Rhode Island (Status: Unresolved)

The Rhode Island assembly ended abruptly on June 30th with the state’s $9.2 billion budget in limbo.

Senate President Dominick Ruggerio (D) and House Speaker Nichoas Mattiello (D) aren’t on speaking terms and Gov. Gina Raimondo (D) says she has been in touch with both but isn’t getting into the middle of the rupture or offering to mediate it. While there be no state “government shutdown” due to a 2004 provision whereby the state operates on the previous year’s budget, tensions remain high. Most state beaches, parks and government agencies—including law enforcement—will remain open until a resolution is reached. According to a memo, state budget officials will meet with individual department leaders to help balance their books and find an additional $25 million in unspecified cuts called for in the proposed budget. However, hiring and staffing of agencies will not be impacted, assuming a budget is passed in the coming months.

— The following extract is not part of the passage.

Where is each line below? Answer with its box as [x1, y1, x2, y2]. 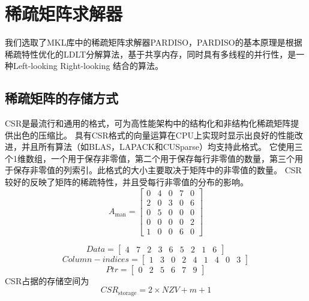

Wisconsin (Status: Unresolved)

 After missing a June 30 deadline to pass a budget, Wisconsin lawmakers remain committed to approving a smaller budget. Republican lawmakers control the legislative and executive branch. They have asked for a smaller budget that increases support for rural school districts without raising taxes. Lawmakers have also struggled to reach a deal on how to plug a $1 billion transportation hole. Earlier this year, Governor Scott Walker (R) asked lawmakers for $500 million for road construction over the next two years. He later dropped that request to $300 million. In an effort to assuage lawmakers leery of transportation costs, Governor Scott walker released a proposal on July 6, which tapped federal spending to subsidize construction costs. Walker believes federal aid will allow the state to borrow an additional $300 million for the projects.